Study lead author Megan Woodbury. Credit: Heather Wanninger

“The previous studies had only asked pregnant people at most once a trimester about their acetaminophen use,” Woodbury said. “But with IKIDS, we talked to our participants every four to six weeks during pregnancy and then within 24 hours of the kid’s birth, so we had six time points during pregnancy.”

Detailed Language Analysis in Early Childhood

The language analyses involved 298 2-year-old children who had been followed prenatally, 254 of whom returned for further study at age 3.

For the 2-year-olds, the researchers turned to the MacArthur-Bates Communicative Development Inventories, which asks a parent to report on the child’s vocabulary, language complexity, and the average length of the child’s longest three utterances.

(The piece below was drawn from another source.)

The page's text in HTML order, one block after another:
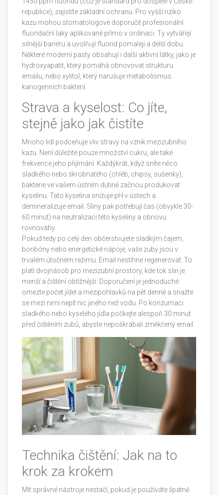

“We wanted to collect data at that age because it’s the period called ‘word explosion,’ when kids are just adding words every day to their vocabulary,” Schantz said.

Susan Schantz

A new study links acetaminophen use in pregnancy to modest but significant delays in the language development of offspring, says Illinois Kids Development Study principal investigator Susan Schantz, a U. of I. professor emerita of comparative biosciences. Credit: Fred Zwicky

The vocabulary measure asked parents to select words their child had used from a list of 680 words.

The parents assessed their child again at 3 years, comparing their language skills to those of their peers.

The analysis linked acetaminophen use in the second and third trimesters of pregnancy to modest but significant delays in early language development.

Key Findings and Implications

“We found that increased use of acetaminophen – especially during the third trimester – was associated with smaller vocabulary scores and shorter ‘mean length of utterance’ at 2 years,” Woodbury said.

“At age 3, greater acetaminophen use during the third trimester was related to parents ranking their kids as lower than their peers on their language abilities,” Schantz said. “That outcome was seen primarily in male children.”

The most dramatic finding was that each use of acetaminophen in the third trimester of pregnancy was associated with an almost two-word reduction in vocabulary in the 2-year-olds.

“This suggests that if a pregnant person took acetaminophen 13 times – or once per week – during the third trimester of that pregnancy, their child might express 26 fewer words at age 2 than other children that age,” Woodbury said.

Fetal brain development occurs throughout pregnancy, but the second and third trimesters are especially critical times, Schantz said.

“Hearing is developing in the second trimester, but language development is already starting in the third trimester before the baby is even born,” she said.

“It’s thought that acetaminophen exerts its analgesic effect through the endocannabinoid system, which is also very important for fetal development,” Woodbury said.

Caution and Further Research

The findings need to be tested in larger studies, the researchers said. Until then, people should not be afraid to take acetaminophen for fever or serious pain and discomfort during pregnancy. Conditions like a very high fever can be dangerous and using a drug like acetaminophen will likely help.

“There aren’t other options for people to take when they really need them,” Schantz said. “But perhaps people should use more caution when turning to the drug to treat minor aches and pains.”

Reference: “Examining the relationship of acetaminophen use during pregnancy with early language development in children” by Megan L. Woodbury, Patricia Cintora, Shukhan Ng, Pamela A. Hadley and Susan L. Schantz, 11 December 2023, Pediatric Research.
DOI: 10.1038/s41390-023-02924-4

This work was supported by the Children’s Environmental Health and Disease Prevention Research Center funded by the National Institute of Environmental Health Sciences and the U.S. Environmental Protection Agency and the National Institutes of Health Environmental Influences on Child Health Outcomes program.